Он оборачивается. Шинкай говорит о таких вещах настолько спокойно, что кажется, будто он зазубрил слова и отыгрывает очередную социальную роль. Аракита в целом не понимает, когда Шинкай серьёзен, а когда нет.
— И что ты от меня услышать хочешь? — говорит Аракита. — Я могу, например, выбить из тебя дурь, если попросишь. Или проигнорировать и сделать вид, что ничего…
— Скажи, что подумаешь о моих словах. Не обязательно сразу, и даже не завтра, просто… Подумаешь.
— Не вижу смысла ни о чём ду… Ладно, ладно! — предупреждающе отвечает он, когда Шинкай делает к нему шаг. — Уговорил, подумаю! Чёрт. Почему я?
На лице Шинкая мелькает удивление.
— А почему нет?
— Ты не мог в Тодо там влюбиться, я не знаю? Или в девчонку обычную? В меня зачем?

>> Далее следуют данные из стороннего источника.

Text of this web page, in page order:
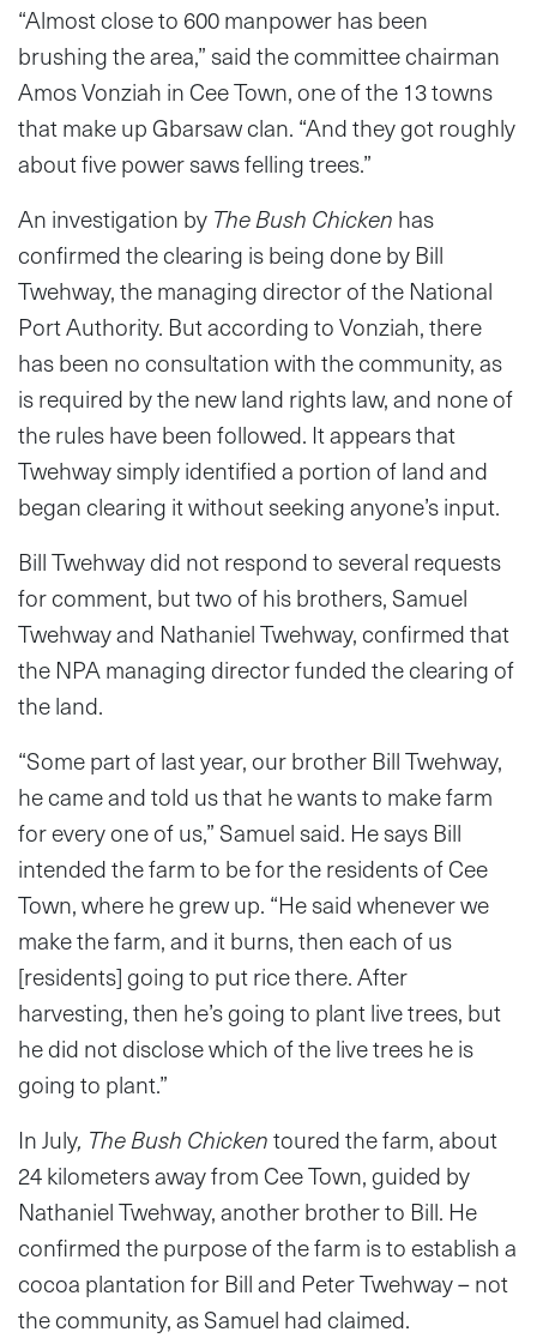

Шинкай смотрит на него, моргает, а потом усмехается и наклоняется за сумкой, взваливает её за плечо и идёт, наконец, в правильную сторону выхода. Аракита уже не ждёт никакого ответа, потянувшись за курткой, когда слышит:
— Ты лучше, чем сам о себе думаешь, Ясутомо. Доброй ночи. И… Спасибо, что никому не скажешь.
Шинкай выходит, негромко хлопнув дверью, и Аракита запрокидывает голову, пялится в белый потолок с маленькими трещинами на штукатурке.
Из всего обрушенного на него хаоса ясно было только одно.
Проигрыш на межшкольных больше не кажется Араките концом света.